The same is true of economics. I think that economics is extremely young and immature as a science and that criticisms of it on this basis are valid. But I also think, as someone with some education in the history of science, that this is always true about young sciences. It's true, in fact, about some sciences that people are less inclined to criticize. Economics as a discipline has proven itself to be institutionally flawed. But that doesn't mean that there is not some good science in there somewhere, and it especially doesn't mean that it can never be a science and that, therefore, the "right" way to look at these issues is by deciding upon one's moral and political philosophies and then picking the economics that best fits. The truth is that the creation of value by human labor and trade is an essential human activity that we've always done and will always do and it's no more some top-down imposition by authority than is, say, art or religion. Or language. That is to say, it's partly an authoritarian artifice and mostly a spontaneously bottom-up self-perpetuating order. It can be studied, understood, and influenced. There are true and false things we can say about it. The better we understand it as it really is, the more effective we can be in achieving social justice.

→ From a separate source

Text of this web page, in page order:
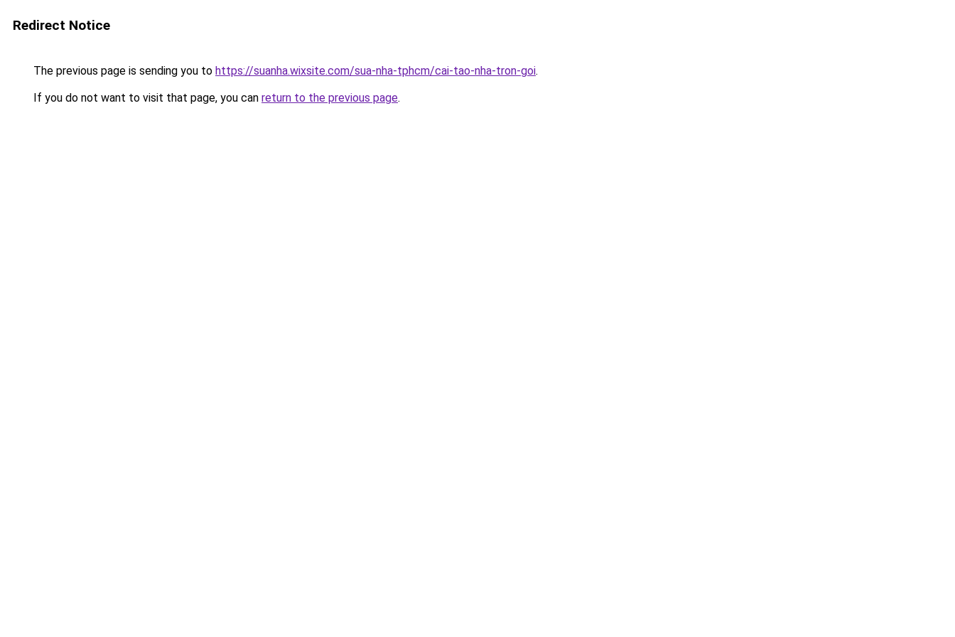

A lot of people have some deep moral intuition that debt is wrong. We can make some guesses as to why this is, but no matter. Whatever the reasons, people feel this. People similarly believe that the desire for material things is also wrong, or at least tainted. So when there are big economic disruptions, and people are suffering, there's a very strong desire to blame it on the two parts of economic activity that people intuitively morally condemn: avarice and debt. The only thing that varies is who are the villains judged to have been indulging in these things. OWS sees one set of villains and criticizes them in these terms, the privileged see another. The Greeks see one set of villains and criticizes them in these terms, the Germans see another. And everyone agrees that because of these moral failings, these bad acts, there should be suffering, it's just a disagreement about who it is who should suffer.

And that's a problem. It's a big problem. It shows that the analysis is deeply biased. It shows that people are thinking, as Krugman says, in terms of economics being a morality play, where evil is punished and the good rewarded. And if they're doing that, they're both not likely to be seeing what's really happening, and they're a lot less likely to be trying to reduce suffering in general. Because, you know, maybe there are villains. But I'm not interested in punishing them with unemployment and hunger and anxiety. Really, as a liberal and a progressive, I'm not really interested in punitive justice, anyway. I'm interested in preventing injustice and suffering in the future. And in order to do that, I need to see things as they really are; not how I want them to be or how my gut intuition tells me they must be. But how they really are.
posted by Ivan Fyodorovich at 2:25 AM on December 19, 2011 [26 favorites]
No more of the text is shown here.